Dublin Villager

Projections show need for elementary school space

By ThisWeek Community News  • 

The Dublin City School District will face some growing pains over the next few years.

The Dublin Board of Education this week got an update about enrollment that showed seven of 12 elementary schools will be over capacity by 2016.

The district looks at enrollment for about three years into the future, said Annette Morud, district director of business affairs, because anything further would not be as accurate.

Enrollment projections for 2016 show the most growth for Dublin elementary schools in the eastern and southern areas of the district.
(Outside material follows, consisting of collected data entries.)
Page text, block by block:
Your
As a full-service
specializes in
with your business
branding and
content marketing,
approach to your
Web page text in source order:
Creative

"The biggest concern would be Riverside (Elementary School)," said District Planner Joe Riedel, adding that the school's capacity is 400 and enrollment in December 2013 was 491. Enrollment projections for 2016 show 553 students at the school.
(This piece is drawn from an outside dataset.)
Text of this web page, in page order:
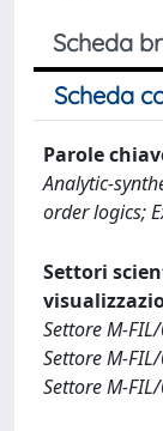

"These principals must work magic to make them fit," Riedel said.

Other schools experiencing growth are Chapman Elementary School where many homes have been purchased, and Olde Sawmill, Wright and Thomas elementary schools where many apartments are in the attendance area.

"We have grown five elementary schools out of apartments," Riedel said.

According to information from the district, apartments and condominiums account for 22.4 percent of district students, which is an increase of 5 percent from five years ago.

"There are more than 14,000 apartment units available in the district and many apartment complexes are at full occupancy," a news release from the district said.

The northwest area of the district is also due to see some growth. Glacier Ridge enrollment is projected to climb from 592 in 2013 to 642 in 2016. The school's capacity is 550 students.

Voters passed a bond issue in 2008 to build a 13th elementary school in Jerome Village in the northwest corner of the district, but the school has not yet been built because the Jerome Village development has not grown as quickly as originally anticipated.

"In the northwest we're growing by about 100 homes per year," Riedel said.

Enrollment for elementary schools in the middle of the district is stagnant or declining in some cases. Bailey Elementary School, for example, had an enrollment for 2013 of 508 that is expected to decline to 472 by 2016.

Despite slow growth or a decline at a few elementary schools, most are experiencing growth and seven are expected be over capacity by 2016.

"You're going to need some space," Riedel said.

"The question is, how are you going to do that?"

Staff is currently in discussions about how to deal with enrollment growth in the district and is expected to bring both short- and long-term solutions to the board of education in March, Morud said.